Scratch

Scratch Space or Scratch Storage refers to any storage at MSI that is impermanent, meaning all data it contains is deleted periodically or after a given event.

Global Scratch

Global Scratch (/scratch.global) is a large storage space that is available to all MSI users collectively. It has a total storage capacity of 910 TB, and quotas are on a per-group basis at a limit of 40 TB or 10 million files.

In order to use Global Scratch, users must access /scratch.global and create a directory named after their user there. The following command is a good starting point, creating the user directory, changing into it, and printing the full path:

mkdir /scratch.global/$USER && cd /scratch.global/$USER && pwd

Data on Global scratch will become eligible for deletion 30 days after file creation. As such, it is not recommended that users store any important data in Global Scratch. Users are advised to keep data larger datasets in Tier 2 so they may be restored into Global scratch as needed.

Local Scratch

Local scratch (/scratch.local) is temporary storage space specifically allocated to a job’s compute node(s) while it is running. It must be specifically requested by the job slurm script by using the --tmp flag.
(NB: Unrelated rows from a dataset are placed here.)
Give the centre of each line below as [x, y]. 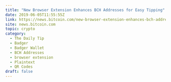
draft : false [19, 72]
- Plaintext [23, 62]
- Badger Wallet [27, 48]
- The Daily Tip [27, 39]
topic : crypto [20, 29]
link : [11, 19]
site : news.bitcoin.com [31, 24]
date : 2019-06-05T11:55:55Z [35, 15]
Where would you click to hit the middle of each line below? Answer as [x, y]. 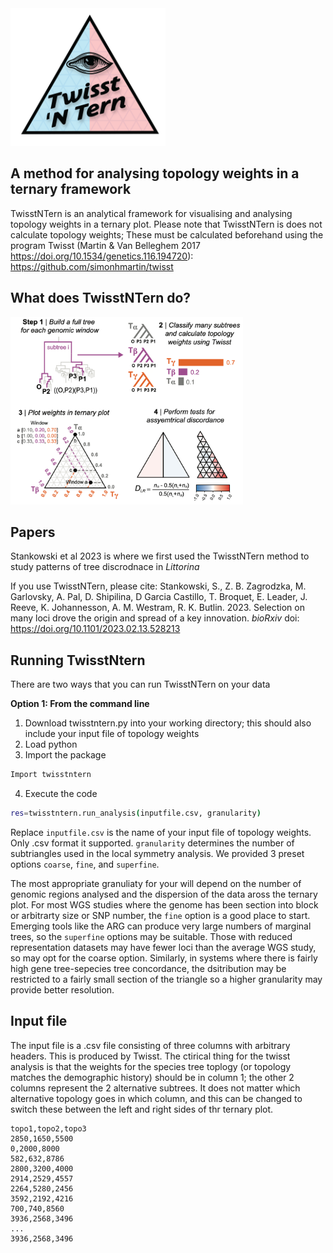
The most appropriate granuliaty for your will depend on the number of [156, 883]
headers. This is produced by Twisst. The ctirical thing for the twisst [150, 1056]
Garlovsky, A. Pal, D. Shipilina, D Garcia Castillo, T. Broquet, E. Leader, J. [159, 597]
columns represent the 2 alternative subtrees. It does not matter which [155, 1088]
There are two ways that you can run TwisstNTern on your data [140, 684]
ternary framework [71, 189]
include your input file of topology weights [112, 734]
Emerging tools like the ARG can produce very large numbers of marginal [161, 926]
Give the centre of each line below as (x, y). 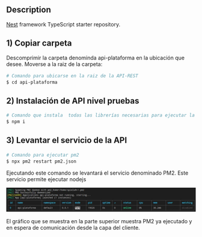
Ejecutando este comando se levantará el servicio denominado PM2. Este (97, 173)
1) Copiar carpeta (39, 43)
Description (29, 10)
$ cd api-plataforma (32, 82)
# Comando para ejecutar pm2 (43, 155)
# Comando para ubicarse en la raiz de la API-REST (72, 76)
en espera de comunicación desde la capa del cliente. (73, 228)
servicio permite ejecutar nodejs (46, 179)
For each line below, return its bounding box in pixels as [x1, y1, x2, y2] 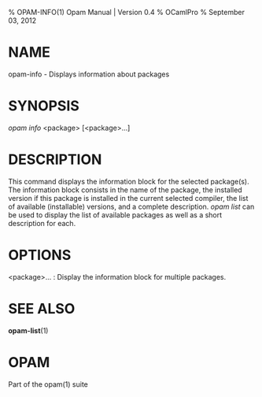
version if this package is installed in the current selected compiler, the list [8, 193, 249, 202]
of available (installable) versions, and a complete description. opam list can [8, 202, 255, 211]
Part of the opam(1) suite [8, 379, 89, 389]
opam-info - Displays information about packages [8, 69, 170, 79]
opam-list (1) [8, 325, 49, 335]
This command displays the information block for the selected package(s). [8, 176, 249, 186]
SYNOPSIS [8, 97, 80, 115]
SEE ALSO [8, 299, 76, 317]
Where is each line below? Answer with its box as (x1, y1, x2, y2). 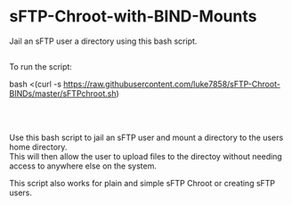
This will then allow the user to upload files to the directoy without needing (9, 152, 282, 162)
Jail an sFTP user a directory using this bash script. (9, 36, 198, 46)
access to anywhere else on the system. (9, 160, 158, 171)
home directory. (9, 142, 68, 152)
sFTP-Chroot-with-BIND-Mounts (9, 6, 257, 27)
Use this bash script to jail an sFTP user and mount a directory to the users (9, 132, 284, 143)
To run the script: (9, 61, 73, 72)
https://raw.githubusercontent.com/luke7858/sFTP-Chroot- (63, 78, 280, 90)
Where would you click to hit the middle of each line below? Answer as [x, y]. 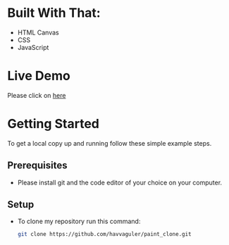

Any data in that allocated storage is immediately deleted after a job has finished running. It is crucial that users include commands to transfer any relevant job-generated data to Tier 1 storage before the job terminates.

Data Backups

No scratch space has any kind of backup system. Any data that is deleted from scratch space at any point is gone forever. This goes to reinforce our recommendation to never store important data in scratch storage.

Quirks and Edge Cases

  • Some data transfer methods, such as s3cmd sync with default settings, will preserve timestamps on transferred data. Accurate timestamps are important for correctly determining whether items have exceeded a 30-day period in scratch space, so it is recommended that users favor methods that update timestamps after transfers. With s3cmd sync, for example, the --no-preserve flag can be passed to enable this.